For Falmuth, the future also changed. With King Edmaris and Reyhiem eventually captured and facing justice in Tempest, the kingdom was thrown into turmoil. This power vacuum, however, might pave the way for a leader like Youm Farmenas to rise, perhaps sooner and with less bloodshed than in the original timeline, potentially leading to the eventual alliance with Tempest under more stable and mutually respectful terms. The common soldiers, spared annihilation, returned to their homes, carrying tales of a terrifying monster lord and a strange, powerful woman who had saved them, forever altering their perception of the Jura Tempest Federation.
As for Kayleigh, her future was uncertain. The soul-infused phone, her only connection to the powers she now wielded, offered no clues on how to return to Chichester. She was an anomaly, a woman from another world who had stared down a Demon Lord in the making and, against all odds, altered the course of his destiny. She remained in Tempest, a respected, if somewhat feared, figure. Rimuru, despite the pain her intervention had indirectly caused regarding Shion’s delayed resurrection, held a complex mix of frustration and grudging admiration for her. She had shown him a precipice he had been about to step over, and for that, a part of him was grateful.
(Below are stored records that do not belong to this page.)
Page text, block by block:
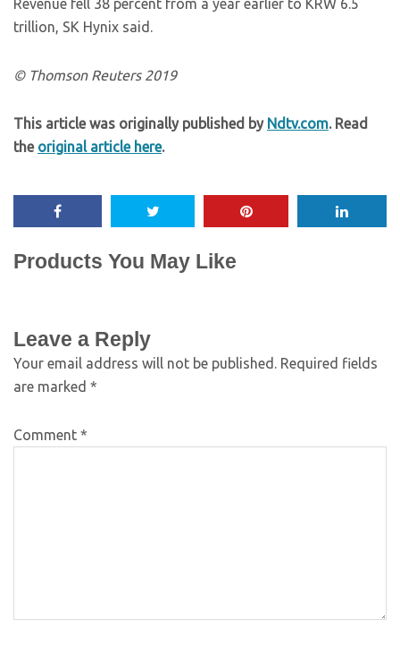
Revenue fell 38 percent from a year earlier to KRW 6.5
trillion, SK Hynix said.
© Thomson Reuters 2019
This article was originally published by Ndtv.com. Read
the original article here.
Products You May Like
Leave a Reply
Your email address will not be published. Required fields
are marked *
Comment *

Her impact was undeniable. She had not offered easy solutions, but she had championed the sanctity of individual life in the face of overwhelming pressure to do otherwise. Whether Rimuru would ultimately find a way to save his fallen friends without compromising his soul remained to be seen. But Kayleigh Morgan, the stalwart from Chichester, had ensured that if he did, it would be on a path less stained by the blood of the masses. She had brought her unwavering moral compass into a world desperate for easy answers and forced it to confront the hard questions. The echoes of her choice, the ripples of her conviction, would linger in the history of the Jura Tempest Federation and its enigmatic leader for a long time to come.